5 Best Practices For Growing Agile Project Teams

One of the most popular iterative methodologies of development, agile involves small, autonomous teams that work towards quick, quality-centric development. Different methodologies under agile have gained popularity for the specific purposes they serve. For example, while Kanban focuses on minimizing lead time, lean development is focused on eliminating waste. Scrum, which is one of the most popular variants of agile works with flexible teamwork for specific problems.

Typically, organizations start with agile for smaller teams and they gradually expand the team or get different teams to adopt agile. In either case, teams usually end-up going out of their comfort zone in order to embrace agile and this journey is rarely hurdle-free. From overestimating the potential of new agile teams to undermining the role that work culture plays, managers tend to find it hard to get agile right. Other factors like insufficient data to draw from or lack of training can also play a role in the failure of new agile teams.

So here are few experience backed lessons to get you started if you are looking to transition to agile or you are looking at scaling an agile team:

Choose The Minimum Viable Product (MVP) Approach

Popularised by start-up consultant Eric Ries, MVP is a methodology wherein a new product design is built with just enough features for early adopters to evaluate. Once feedback is received, an advanced version with all the required features is released. For teams that are new to agile and have minimal history to draw from, this is both a low-risk approach and also upholds agile’s principle of spontaneous feedback and comprehensive involvement of all stakeholders.

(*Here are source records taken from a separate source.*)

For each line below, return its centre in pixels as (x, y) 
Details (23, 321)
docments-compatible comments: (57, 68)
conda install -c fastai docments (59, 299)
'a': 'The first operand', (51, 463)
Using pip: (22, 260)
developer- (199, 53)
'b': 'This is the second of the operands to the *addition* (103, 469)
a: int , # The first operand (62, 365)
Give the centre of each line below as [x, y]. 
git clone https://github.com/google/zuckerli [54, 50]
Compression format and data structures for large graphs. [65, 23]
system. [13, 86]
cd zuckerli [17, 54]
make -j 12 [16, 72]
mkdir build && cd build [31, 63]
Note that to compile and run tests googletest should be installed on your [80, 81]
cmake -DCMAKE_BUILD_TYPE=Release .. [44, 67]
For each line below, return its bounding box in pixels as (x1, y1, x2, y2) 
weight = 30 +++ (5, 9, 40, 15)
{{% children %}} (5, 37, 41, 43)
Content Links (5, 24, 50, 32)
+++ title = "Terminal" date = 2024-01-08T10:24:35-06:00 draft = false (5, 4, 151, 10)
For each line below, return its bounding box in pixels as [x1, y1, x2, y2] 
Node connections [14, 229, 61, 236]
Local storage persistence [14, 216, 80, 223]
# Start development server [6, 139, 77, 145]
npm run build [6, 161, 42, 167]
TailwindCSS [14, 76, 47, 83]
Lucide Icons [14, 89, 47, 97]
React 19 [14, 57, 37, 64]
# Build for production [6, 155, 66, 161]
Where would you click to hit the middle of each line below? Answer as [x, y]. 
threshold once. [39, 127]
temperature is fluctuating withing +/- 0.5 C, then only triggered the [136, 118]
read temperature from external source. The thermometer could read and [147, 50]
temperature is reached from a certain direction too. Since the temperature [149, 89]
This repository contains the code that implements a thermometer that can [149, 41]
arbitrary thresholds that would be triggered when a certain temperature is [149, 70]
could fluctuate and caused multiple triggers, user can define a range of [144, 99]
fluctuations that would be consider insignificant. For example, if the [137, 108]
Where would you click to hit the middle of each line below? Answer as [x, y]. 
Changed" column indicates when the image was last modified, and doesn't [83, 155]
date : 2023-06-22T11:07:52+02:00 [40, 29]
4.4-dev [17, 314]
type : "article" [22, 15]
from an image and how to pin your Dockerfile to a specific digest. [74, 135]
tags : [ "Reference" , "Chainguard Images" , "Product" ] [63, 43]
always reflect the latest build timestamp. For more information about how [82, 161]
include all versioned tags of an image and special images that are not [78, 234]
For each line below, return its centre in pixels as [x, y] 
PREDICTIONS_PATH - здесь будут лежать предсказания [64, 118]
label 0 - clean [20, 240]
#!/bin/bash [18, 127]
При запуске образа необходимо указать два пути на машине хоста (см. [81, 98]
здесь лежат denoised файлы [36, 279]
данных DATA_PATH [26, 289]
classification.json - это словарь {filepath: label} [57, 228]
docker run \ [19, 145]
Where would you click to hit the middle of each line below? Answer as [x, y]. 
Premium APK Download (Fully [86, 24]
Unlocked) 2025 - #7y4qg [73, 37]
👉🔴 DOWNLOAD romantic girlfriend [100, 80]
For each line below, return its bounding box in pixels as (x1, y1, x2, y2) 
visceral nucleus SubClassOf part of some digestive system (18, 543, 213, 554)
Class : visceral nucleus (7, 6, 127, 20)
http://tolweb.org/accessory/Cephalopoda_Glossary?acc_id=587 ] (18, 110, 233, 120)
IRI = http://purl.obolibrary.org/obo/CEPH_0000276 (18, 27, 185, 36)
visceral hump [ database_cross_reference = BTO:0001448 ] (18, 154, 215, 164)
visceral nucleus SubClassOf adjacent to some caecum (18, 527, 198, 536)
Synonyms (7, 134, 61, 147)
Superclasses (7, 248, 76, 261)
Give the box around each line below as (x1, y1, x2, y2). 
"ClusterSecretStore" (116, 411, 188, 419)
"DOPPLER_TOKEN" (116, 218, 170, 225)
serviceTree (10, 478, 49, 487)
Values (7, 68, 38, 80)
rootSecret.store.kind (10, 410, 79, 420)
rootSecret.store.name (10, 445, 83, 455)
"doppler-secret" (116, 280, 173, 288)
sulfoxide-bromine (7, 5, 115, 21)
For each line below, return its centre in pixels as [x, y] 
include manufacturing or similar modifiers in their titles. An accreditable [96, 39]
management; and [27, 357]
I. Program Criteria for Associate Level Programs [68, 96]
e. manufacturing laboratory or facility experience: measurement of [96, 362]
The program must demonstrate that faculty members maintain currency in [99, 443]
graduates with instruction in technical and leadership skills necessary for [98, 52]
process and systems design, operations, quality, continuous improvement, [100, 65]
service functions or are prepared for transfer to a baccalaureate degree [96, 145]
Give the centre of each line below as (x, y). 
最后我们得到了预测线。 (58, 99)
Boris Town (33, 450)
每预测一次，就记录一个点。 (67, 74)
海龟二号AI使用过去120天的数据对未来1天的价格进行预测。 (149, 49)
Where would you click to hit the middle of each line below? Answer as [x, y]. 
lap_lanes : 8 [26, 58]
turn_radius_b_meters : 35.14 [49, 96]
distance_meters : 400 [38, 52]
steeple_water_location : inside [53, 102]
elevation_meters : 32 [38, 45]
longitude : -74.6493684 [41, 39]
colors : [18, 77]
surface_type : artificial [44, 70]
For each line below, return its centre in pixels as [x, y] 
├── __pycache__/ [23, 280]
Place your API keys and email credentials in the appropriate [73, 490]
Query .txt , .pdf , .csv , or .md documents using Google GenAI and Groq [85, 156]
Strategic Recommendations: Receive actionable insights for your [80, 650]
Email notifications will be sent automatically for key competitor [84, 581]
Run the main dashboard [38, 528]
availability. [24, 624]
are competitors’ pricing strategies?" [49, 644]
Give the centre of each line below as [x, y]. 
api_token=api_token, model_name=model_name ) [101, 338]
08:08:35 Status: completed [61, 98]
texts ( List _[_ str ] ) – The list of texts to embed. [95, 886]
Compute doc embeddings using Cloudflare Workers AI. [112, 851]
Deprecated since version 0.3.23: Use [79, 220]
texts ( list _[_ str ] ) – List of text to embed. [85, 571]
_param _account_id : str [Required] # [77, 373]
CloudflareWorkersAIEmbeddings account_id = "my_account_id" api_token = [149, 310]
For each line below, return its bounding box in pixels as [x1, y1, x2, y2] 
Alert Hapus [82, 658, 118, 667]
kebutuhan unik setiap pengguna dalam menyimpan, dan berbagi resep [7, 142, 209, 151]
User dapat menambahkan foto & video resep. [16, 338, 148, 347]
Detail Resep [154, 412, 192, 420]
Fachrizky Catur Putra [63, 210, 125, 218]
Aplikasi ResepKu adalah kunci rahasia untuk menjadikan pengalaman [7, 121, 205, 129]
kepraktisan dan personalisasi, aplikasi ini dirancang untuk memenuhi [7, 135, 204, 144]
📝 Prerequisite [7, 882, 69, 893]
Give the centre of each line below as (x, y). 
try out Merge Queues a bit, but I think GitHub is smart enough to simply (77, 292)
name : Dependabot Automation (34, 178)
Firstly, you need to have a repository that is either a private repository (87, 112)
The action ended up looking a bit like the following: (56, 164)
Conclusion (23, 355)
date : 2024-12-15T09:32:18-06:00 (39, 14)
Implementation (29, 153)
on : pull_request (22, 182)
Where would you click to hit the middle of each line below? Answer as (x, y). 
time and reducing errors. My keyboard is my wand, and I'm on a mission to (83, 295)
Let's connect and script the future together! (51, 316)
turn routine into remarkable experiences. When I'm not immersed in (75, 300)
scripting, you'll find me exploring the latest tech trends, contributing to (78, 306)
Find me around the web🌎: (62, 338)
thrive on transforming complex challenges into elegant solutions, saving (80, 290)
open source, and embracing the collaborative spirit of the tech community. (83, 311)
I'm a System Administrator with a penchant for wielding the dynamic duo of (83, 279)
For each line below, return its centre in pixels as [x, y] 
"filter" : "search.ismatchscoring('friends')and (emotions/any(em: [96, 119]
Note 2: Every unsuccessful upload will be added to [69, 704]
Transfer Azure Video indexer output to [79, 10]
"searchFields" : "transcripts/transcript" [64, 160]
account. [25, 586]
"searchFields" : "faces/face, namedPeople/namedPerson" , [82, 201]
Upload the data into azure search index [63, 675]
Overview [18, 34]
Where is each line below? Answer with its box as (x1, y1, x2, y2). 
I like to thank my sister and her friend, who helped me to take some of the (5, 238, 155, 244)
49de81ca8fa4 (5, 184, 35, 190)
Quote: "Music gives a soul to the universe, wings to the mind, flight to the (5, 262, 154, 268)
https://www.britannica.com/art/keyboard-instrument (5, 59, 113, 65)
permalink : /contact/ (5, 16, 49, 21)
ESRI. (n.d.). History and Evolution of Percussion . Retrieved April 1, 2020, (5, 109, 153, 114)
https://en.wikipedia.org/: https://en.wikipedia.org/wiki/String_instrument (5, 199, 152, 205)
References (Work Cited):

Have A Unified Vision of The Product

Given how members of an agile team often have different areas of expertise, it is easy to get carried away and miss out on your real list of priorities. Besides, development teams are often plagued by changing product roadmaps which kills both a team’s motivation as well as its productivity. On the other hand, a unified roadmap will keep priorities right and lets you measure success on even terms. This directly results in a collaborative atmosphere and prevents miscommunication.

Build A Transparent Work Culture

To quote the agile manifesto, ‘individuals and interactions over processes and tools’. In the context of agile, transparency is not just something you aspire for, but instead is an integral element that decides whether or not your agile team is functioning right. Transparency, horizontal team roles, autonomy, barrier-free communication and a collaborative spirit are critical to being able to break complicated tasks into smaller chunks and develop them into a wholesome product.

Adopt Systematic Training Methods

As obvious as it sounds, a new team requires dedicated onboarding and training in order to embrace agile seamlessly. This includes knowledge of theoretical concepts as well as technical ones that help measure capacity for the team, specialize in dedicated agile variants and lets you build a sustainable, long-term agile work culture for the company. It is essential to remember that while agile for smaller teams can work on its own with internal training programs, as you look at expansion, it calls for comprehensive, formalized training.

Look At The Bigger Picture

In the age of the consumer and a client-centric development methodology, agile is all about delivering good quality and coming up with creative, sustainable, flexible solutions to the given requirements. It gives room for feedback, focuses on bug-free development and in order to achieve such a product, it is of core importance that all the members working on the project are aware of the requirements. Prioritizing the features of the finished product is the most important aspect of this approach. The whole is more important than the sum of individual parts in agile. It helps if teams adopt frameworks like Scaled Agile Framework (SAFe), Disciplined Agile Delivery (DAD), and Large Scale Scrum (LeSS).

When you choose agile, remember that it is a long-term commitment and choosing to adopt it selectively instead of comprehensively can be counterproductive. One of the biggest challenges of incorporating agile methodology is for the employees to adapt to a new working methodology. This requires immense commitment to the project and business goals. Various portals and tools for managing resources available can help transition to agile smoothly.